▶ [WHAT NEEDS TO BE DONE]: Transcribe, word for word and without additions, each line below from the one containing "app.errorhandler , and" through the one containing "Visual Studio Community", both ends included.
[Opening RECORDS PROVIDED section]
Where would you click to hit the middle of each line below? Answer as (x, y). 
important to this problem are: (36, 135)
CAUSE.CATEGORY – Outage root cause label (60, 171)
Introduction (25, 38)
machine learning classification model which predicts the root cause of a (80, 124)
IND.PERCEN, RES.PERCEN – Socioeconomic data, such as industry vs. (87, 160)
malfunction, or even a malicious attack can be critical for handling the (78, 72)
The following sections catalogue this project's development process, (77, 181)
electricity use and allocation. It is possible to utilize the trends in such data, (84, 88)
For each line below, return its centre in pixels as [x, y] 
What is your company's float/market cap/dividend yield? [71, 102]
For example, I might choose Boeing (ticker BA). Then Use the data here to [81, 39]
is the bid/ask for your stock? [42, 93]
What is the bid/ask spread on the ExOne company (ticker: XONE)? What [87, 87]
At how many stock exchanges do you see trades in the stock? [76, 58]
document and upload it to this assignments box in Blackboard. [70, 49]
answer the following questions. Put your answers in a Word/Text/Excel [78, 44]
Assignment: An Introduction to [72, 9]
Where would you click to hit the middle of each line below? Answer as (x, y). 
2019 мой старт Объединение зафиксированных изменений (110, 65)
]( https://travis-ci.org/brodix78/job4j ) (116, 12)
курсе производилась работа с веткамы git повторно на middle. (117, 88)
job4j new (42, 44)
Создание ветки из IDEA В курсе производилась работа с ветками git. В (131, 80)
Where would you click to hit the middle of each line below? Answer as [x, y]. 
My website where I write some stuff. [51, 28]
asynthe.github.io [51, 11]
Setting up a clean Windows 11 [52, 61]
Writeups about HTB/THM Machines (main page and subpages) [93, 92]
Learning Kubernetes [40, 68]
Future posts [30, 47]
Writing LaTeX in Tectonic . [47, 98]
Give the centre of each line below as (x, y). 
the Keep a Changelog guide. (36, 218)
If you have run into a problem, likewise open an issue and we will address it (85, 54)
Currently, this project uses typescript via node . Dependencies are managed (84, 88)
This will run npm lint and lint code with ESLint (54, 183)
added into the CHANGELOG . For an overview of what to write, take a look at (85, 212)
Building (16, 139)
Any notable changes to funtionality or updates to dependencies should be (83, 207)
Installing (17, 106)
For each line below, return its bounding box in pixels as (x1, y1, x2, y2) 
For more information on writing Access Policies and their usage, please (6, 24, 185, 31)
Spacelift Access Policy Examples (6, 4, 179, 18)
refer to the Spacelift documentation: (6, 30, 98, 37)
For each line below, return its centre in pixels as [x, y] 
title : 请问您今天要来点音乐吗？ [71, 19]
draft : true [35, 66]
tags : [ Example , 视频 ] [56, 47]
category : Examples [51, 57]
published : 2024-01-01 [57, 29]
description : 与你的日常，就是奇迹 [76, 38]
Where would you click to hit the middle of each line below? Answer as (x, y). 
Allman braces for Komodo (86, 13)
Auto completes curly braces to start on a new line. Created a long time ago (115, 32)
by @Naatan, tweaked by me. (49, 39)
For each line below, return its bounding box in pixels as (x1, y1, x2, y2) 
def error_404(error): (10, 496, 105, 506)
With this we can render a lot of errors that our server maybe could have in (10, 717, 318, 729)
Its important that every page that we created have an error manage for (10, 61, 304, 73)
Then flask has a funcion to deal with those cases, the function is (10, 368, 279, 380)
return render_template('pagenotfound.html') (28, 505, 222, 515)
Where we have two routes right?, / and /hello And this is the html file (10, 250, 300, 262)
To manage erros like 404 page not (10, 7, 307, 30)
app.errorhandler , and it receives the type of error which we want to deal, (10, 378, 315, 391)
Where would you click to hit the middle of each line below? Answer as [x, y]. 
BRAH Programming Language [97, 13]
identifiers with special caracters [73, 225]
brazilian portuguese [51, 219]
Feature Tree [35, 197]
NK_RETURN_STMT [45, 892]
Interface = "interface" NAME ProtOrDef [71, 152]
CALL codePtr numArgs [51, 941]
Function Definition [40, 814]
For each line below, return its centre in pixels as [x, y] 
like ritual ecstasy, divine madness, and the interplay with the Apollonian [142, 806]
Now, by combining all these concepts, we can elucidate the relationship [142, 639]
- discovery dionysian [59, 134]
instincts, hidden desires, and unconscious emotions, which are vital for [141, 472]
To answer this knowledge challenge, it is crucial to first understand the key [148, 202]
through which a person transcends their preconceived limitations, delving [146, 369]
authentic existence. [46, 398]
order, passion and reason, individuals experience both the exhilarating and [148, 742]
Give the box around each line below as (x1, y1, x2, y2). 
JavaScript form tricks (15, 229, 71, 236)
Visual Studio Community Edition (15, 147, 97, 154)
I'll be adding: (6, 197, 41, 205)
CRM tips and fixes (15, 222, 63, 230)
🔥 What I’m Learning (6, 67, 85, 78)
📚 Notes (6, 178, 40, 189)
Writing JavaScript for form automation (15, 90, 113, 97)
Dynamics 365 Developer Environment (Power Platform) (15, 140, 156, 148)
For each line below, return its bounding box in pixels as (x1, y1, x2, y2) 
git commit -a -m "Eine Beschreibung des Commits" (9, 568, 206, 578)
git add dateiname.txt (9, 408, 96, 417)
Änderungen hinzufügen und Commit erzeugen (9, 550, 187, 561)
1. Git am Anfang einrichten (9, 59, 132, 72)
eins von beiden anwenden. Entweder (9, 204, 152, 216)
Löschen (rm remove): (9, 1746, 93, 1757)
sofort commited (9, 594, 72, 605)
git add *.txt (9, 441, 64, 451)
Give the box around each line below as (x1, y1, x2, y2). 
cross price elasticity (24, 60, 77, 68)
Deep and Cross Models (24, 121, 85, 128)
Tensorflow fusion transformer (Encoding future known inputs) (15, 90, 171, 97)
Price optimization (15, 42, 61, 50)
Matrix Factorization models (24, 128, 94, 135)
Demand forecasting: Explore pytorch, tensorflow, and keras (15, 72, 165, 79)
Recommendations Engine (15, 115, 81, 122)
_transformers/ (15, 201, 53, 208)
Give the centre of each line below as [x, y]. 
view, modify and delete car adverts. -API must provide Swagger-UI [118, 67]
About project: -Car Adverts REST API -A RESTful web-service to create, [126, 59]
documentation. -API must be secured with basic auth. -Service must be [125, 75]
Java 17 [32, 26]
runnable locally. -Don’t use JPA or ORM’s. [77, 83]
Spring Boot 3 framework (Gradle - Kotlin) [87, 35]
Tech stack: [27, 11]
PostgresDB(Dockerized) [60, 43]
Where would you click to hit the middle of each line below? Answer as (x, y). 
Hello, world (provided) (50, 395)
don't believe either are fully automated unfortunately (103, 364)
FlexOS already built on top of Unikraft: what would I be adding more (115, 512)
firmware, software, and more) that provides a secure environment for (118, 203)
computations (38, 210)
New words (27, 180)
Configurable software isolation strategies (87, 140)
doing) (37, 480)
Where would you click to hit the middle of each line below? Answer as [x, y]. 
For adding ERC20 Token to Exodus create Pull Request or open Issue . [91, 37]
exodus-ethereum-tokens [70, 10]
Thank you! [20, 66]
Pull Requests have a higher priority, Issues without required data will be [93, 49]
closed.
[Closing RECORDS PROVIDED section]
▶ [TASK OUTPUT]:
app.errorhandler , and it receives the type of error which we want to deal, (10, 378, 315, 391)
Where would you click to hit the middle of each line below? Answer as [x, y]. 
BRAH Programming Language [97, 13]
identifiers with special caracters [73, 225]
brazilian portuguese [51, 219]
Feature Tree [35, 197]
NK_RETURN_STMT [45, 892]
Interface = "interface" NAME ProtOrDef [71, 152]
CALL codePtr numArgs [51, 941]
Function Definition [40, 814]
For each line below, return its centre in pixels as [x, y] 
like ritual ecstasy, divine madness, and the interplay with the Apollonian [142, 806]
Now, by combining all these concepts, we can elucidate the relationship [142, 639]
- discovery dionysian [59, 134]
instincts, hidden desires, and unconscious emotions, which are vital for [141, 472]
To answer this knowledge challenge, it is crucial to first understand the key [148, 202]
through which a person transcends their preconceived limitations, delving [146, 369]
authentic existence. [46, 398]
order, passion and reason, individuals experience both the exhilarating and [148, 742]
Give the box around each line below as (x1, y1, x2, y2). 
JavaScript form tricks (15, 229, 71, 236)
Visual Studio Community Edition (15, 147, 97, 154)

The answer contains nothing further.